Su sucesor, el financiero y político
Jacques Necker tampoco consiguió realizar grandes cambios antes de
abandonar su cargo en 1781, debido asimismo a la oposición de los grupos
reaccionarios. Sin embargo, fue aclamado por el pueblo por hacer público
un extracto de las finanzas reales en el que se podía apreciar el
gravoso coste que suponían para el Estado los estamentos privilegiados.
La crisis empeoró durante los años
siguientes. El pueblo exigía la convocatoria de los Estados Generales (una
asamblea formada por representantes del clero, la nobleza y el Tercer
estado), cuya última reunión se había producido en 1614, y el rey Luis
XVI accedió finalmente a celebrar unas elecciones nacionales en 1788.
La censura quedó abolida durante la
campaña y multitud de escritos que recogían las ideas de la Ilustración
circularon por toda Francia. Necker, a quien el monarca había vuelto a
nombrar interventor general de Finanzas en 1788, estaba de acuerdo con
Luis XVI en que el número de representantes del Tercer estado (el
pueblo) en los Estados Generales fuera igual al del primer estado (el
clero) y el segundo estado (la nobleza) juntos, pero ninguno de los dos
llegó a establecer un método de votación.
A pesar de que los tres estados estaban
de acuerdo en que la estabilidad de la nación requería una
transformación fundamental de la situación, los antagonismos
estamentales imposibilitaron la unidad de acción en los Estados
Generales, que se reunieron en Versalles el 5 de mayo de 1789. Las
delegaciones que representaban a los estamentos privilegiados de la
sociedad francesa se enfrentaron inmediatamente a la cámara rechazando
los nuevos métodos de votación presentados.

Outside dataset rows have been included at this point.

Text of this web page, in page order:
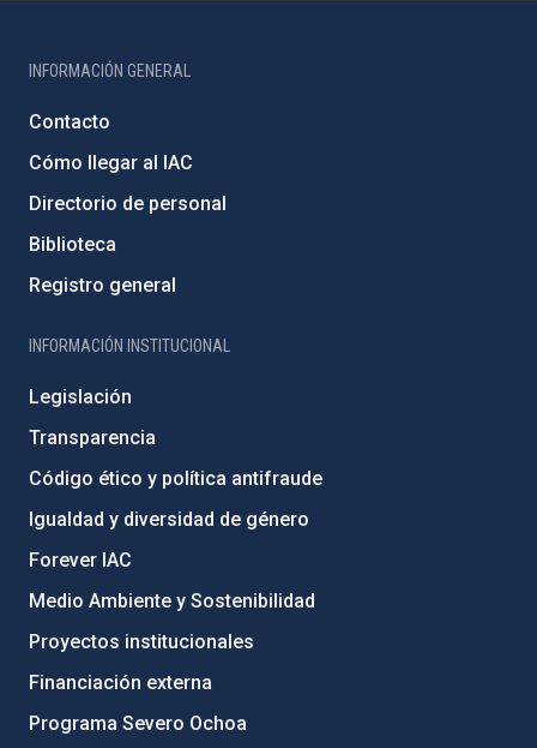
INFORMACIÓN GENERAL
Contacto
Cómo llegar al IAC
Directorio de personal
Biblioteca
Registro general
INFORMACIÓN INSTITUCIONAL
Legislación
Transparencia
Código ético y política antifraude
Igualdad y diversidad de género
Forever IAC
Medio Ambiente y Sostenibilidad
Proyectos institucionales
Financiación externa
Programa Severo Ochoa
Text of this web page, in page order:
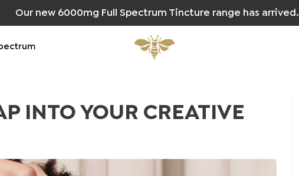
Our new 6000mg Full Spectrum Tincture range has arrived.
INTO YOUR CREATIVE
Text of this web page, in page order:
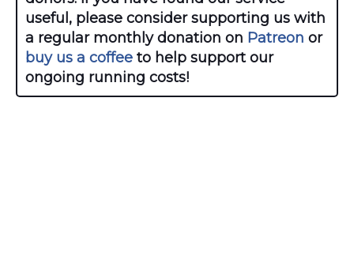
useful, please consider supporting us with
a regular monthly donation on Patreon or
buy us a coffee to help support our
ongoing running costs!
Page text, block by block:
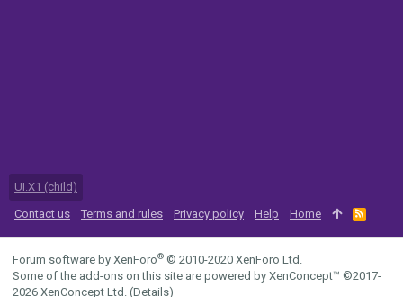
UI.X1 (child)
Contact us
Terms and rules Privacy policy Help Home
R
S
S
Forum software by XenForo® © 2010-2020 XenForo Ltd.
Some of the add-ons on this site are powered by XenConcept™ ©2017-
2026 XenConcept Ltd. (Details)
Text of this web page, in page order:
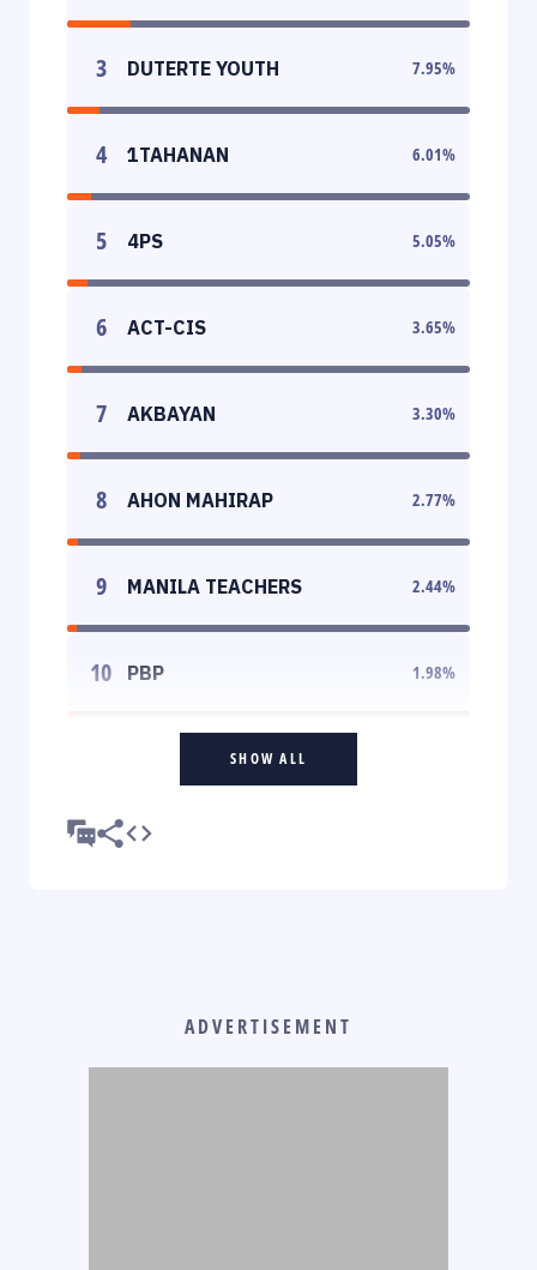
3 DUTERTE YOUTH 7.95%
4 1TAHANAN 6.01%
5 4PS 5.05%
6 ACT-CIS 3.65%
7 AKBAYAN 3.30%
8 AHON MAHIRAP 2.77%
9 MANILA TEACHERS 2.44%
10 PBP 1.98%
SHOW ALL
ADVERTISEMENT
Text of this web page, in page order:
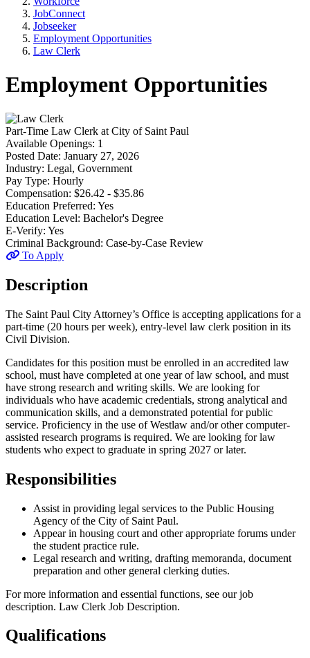
JobConnect
Jobseeker
Employment Opportunities
Law Clerk
Employment Opportunities
Part-Time Law Clerk at City of Saint Paul
Available Openings: 1
Posted Date: January 27, 2026
Industry: Legal, Government
Pay Type: Hourly
Compensation: $26.42 - $35.86
Education Preferred: Yes
Education Level: Bachelor's Degree
E-Verify: Yes
Criminal Background: Case-by-Case Review
To Apply
Description
The Saint Paul City Attorney’s Office is accepting applications for a
part-time (20 hours per week), entry-level law clerk position in its
Civil Division.
Candidates for this position must be enrolled in an accredited law
school, must have completed at one year of law school, and must
have strong research and writing skills. We are looking for
individuals who have academic credentials, strong analytical and
communication skills, and a demonstrated potential for public
service. Proficiency in the use of Westlaw and/or other computer-
assisted research programs is required. We are looking for law
students who expect to graduate in spring 2027 or later.
Responsibilities
Assist in providing legal services to the Public Housing
Agency of the City of Saint Paul.
Appear in housing court and other appropriate forums under
the student practice rule.
Legal research and writing, drafting memoranda, document
preparation and other general clerking duties.
For more information and essential functions, see our job
description. Law Clerk Job Description.
Qualifications
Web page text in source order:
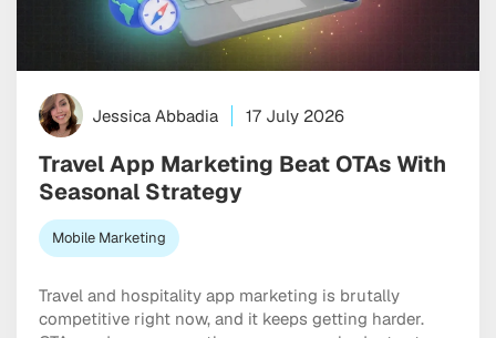
Jessica Abbadia 17 July 2026
Travel App Marketing Beat OTAs With
Seasonal Strategy
Mobile Marketing
Travel and hospitality app marketing is brutally
competitive right now, and it keeps getting harder.
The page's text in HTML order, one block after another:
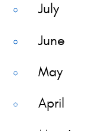
July
June
May
April

El objetivo de tales propuestas era
conseguir el voto por individuo y no por estamento, con lo que el tercer
estado, que disponía del mayor número de representantes, podría
controlar los Estados Generales. Las discusiones relativas al
procedimiento se prolongaron durante seis semanas, hasta que el grupo
dirigido por Emmanuel Joseph Sieyès y el conde de Mirabeau se constituyó
en Asamblea Nacional el 17 de junio.
Este abierto desafío al gobierno
monárquico, que había apoyado al clero y la nobleza, fue seguido de la
aprobación de una medida que otorgaba únicamente a la Asamblea Nacional
el poder de legislar en.materia fiscal. Luis XVI se apresuró a privar a
la Asamblea de su sala de reuniones como represalia. Ésta respondió
realizando el 20 de junio el denominado Juramento del Juego de la Pelota,
por el que se comprometía a no disolverse hasta que se hubiera redactado
una constitución para Francia.
En ese momento, las profundas disensiones
existentes en los dos estamentos superiores provocaron una ruptura en
sus filas, y numerosos representantes del bajo clero y algunos nobles
liberales abandonaron sus respectivos estamentos para integrarse en la
Asamblea Nacional.
El inicio de la
Revolución
El rey se vio obligado a ceder ante la
continua oposición a los decretos reales y la predisposición al
amotinamiento del propio Ejército real. El 27 de junio ordenó a la
nobleza y al clero que se unieran a la autoproclamada Asamblea Nacional
Constituyente. Luis XVI cedió a las presiones de la reina María
Antonieta y del conde de Artois (futuro rey de Francia con el nombre de
Carlos X) y dio instrucciones para que varios regimientos extranjeros
leales se concentraran en París y Versalles.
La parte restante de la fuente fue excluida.